“I don’t know when, or how, but one day I will return not only to visit you, but to marry you.”
Those were the words written on a card that my boyfriend at the time left me before leaving to do God’s work in another country. After four years, our day finally arrived! There he was waiting for me in front of the altar, as I walked down toward him. It was a long awaited dream come true for both of us.
A few years ago I arrived to this new country, my now husband arrived here when he was single. At that time we wouldn’t see each other, we only spoke by phone or MSN.
During those years that we were separated my husband faced situations that made him mature in a completely different way than me. I grew up in a loving family, had a good job, I was surrounded by friends, and I was happy. The only thing was that my heart longed for my soon to be husband.
I thought I was ready for anything, and that I would know how to deal with all the changes when I got married, but I was wrong.
The beginning of our marriage was the worst phase of my life, we were very different, and I didn’t really notice that in those few minutes we spoke every week. I also had to adapt to a new country with a completely different culture, a new language and different eating habits. This made me emotionally unstable.
I would tell my husband that I had already adapted to everything, except him.
That was what I believed for a long time. I felt like an outcast and every mistake I made became a stumbling block for me.
I did everything I could to change that situation. Only one thing was missing, and I didn’t even know that it was the main thing…
I stopped working on the outside and I let God work inside of me, I was still an uncut stone and I didn’t even know it.
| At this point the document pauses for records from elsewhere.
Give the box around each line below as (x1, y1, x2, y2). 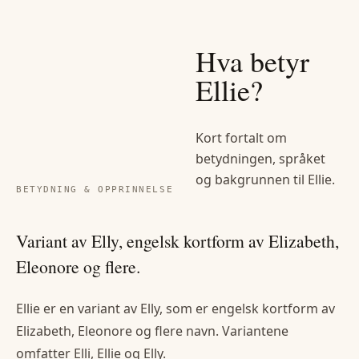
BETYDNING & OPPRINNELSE (16, 184, 174, 195)
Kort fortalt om (196, 129, 287, 147)
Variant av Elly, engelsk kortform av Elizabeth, (16, 229, 339, 253)
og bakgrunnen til (196, 171, 308, 189)
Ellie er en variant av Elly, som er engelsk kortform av (16, 300, 335, 318)
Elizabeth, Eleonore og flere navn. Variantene (16, 322, 288, 341)
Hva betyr (196, 41, 309, 80)
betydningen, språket (196, 150, 325, 168)
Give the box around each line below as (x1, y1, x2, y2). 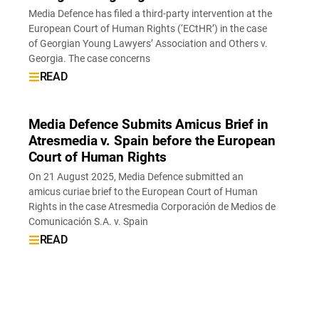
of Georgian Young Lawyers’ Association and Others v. (28, 38, 268, 51)
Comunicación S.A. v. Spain (28, 215, 148, 228)
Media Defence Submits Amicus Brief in (28, 116, 268, 133)
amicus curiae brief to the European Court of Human (28, 185, 258, 198)
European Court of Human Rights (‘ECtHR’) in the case (28, 23, 267, 36)
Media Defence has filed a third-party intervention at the (28, 8, 272, 21)
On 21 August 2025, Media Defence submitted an (28, 170, 244, 183)
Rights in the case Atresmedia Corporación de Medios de (28, 200, 276, 213)
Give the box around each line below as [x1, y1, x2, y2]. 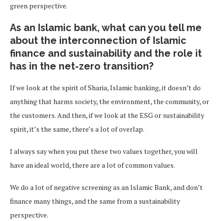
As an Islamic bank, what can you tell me [10, 22, 202, 34]
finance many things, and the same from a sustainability [10, 196, 180, 206]
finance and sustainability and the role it [10, 47, 202, 59]
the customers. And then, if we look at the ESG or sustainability [10, 110, 204, 120]
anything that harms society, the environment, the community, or [10, 97, 209, 106]
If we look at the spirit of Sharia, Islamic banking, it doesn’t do [10, 83, 201, 92]
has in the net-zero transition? [10, 60, 156, 72]
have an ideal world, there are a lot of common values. [10, 160, 175, 170]
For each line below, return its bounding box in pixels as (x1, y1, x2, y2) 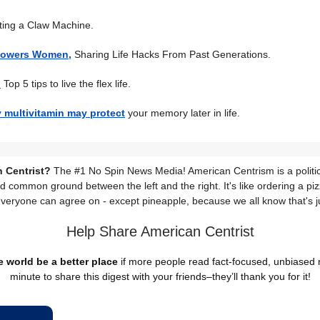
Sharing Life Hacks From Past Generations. (71, 49, 271, 60)
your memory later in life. (125, 107, 240, 119)
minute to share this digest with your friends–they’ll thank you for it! (9, 271, 311, 282)
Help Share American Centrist (66, 224, 254, 239)
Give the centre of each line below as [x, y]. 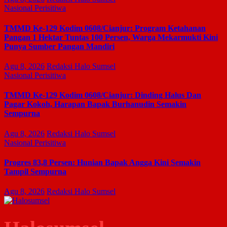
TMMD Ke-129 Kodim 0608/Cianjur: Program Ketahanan [105, 28]
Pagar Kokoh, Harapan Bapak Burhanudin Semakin [95, 104]
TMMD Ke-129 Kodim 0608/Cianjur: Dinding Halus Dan [103, 95]
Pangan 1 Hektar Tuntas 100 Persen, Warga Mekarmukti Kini [111, 37]
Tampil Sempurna [35, 171]
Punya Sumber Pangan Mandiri [59, 46]
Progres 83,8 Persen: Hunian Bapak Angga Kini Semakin [102, 162]
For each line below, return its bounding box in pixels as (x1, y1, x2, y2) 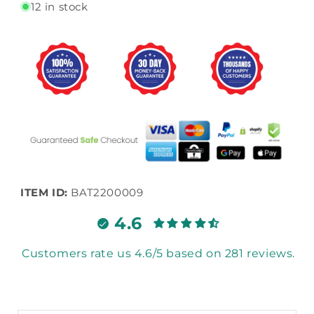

All this time I was worried about what to do meanwhile God waited for the opportunity to refine me so that I would became a Precious Stone.
These changes came through Godllywood, it wasn’t easy, but I needed to feel pain in order to have that transformation.
I had to get to know myself, know my weaknesses, overcome myself, feel the pain of sacrifice, be silent, kill my will and turn off my feelings. I didn’t become an insensitive person, but I became a more balanced woman.
I am grateful for Godllywood and my husband for the patience they had with me while they waited for this transformation to happen.
Today I can see how our differences became the perfect fit that God needed for us to grow together, because today, we are certainly one!
2nd February 2017 at 18:04
How great am also challenged to work hard this year to see my life better especially through the offerings. thanks for sharing this experience.
2nd November 2014 at 21:27
This is amazing we just have to allow God to mold us
Anelisa Notini (Cape Town)
20th October 2014 at 16:26
Thank you Mrs Grasiella
Your testimony Helped me to be focused and sacrifice more in my Godllywood task I would also love to be that soft precious stone
14th October 2014 at 0:21
This message has opened my eyes to not only appreciate Godllywood more but its has opened my eyes to see the reason why I might not be seeing the results I want to see.
I am going to start the Godllywood challenge as an opportunity to be refined by God. I just learned i am want a complete transformation within knowing i am not perfect and there is a lot of things I need to Change
Thanks Ms Grasiella ^_^
20th June 2014 at 12:34
Thank you for your testimony Mrs Grasiella
It is inspirational indeed and God is changing and transforning many other women like me too as He did with you.
15th April 2014 at 15:54
Thank you for sharing ma’am.
I have learned a lot from this and also learning more from Godllywood myself.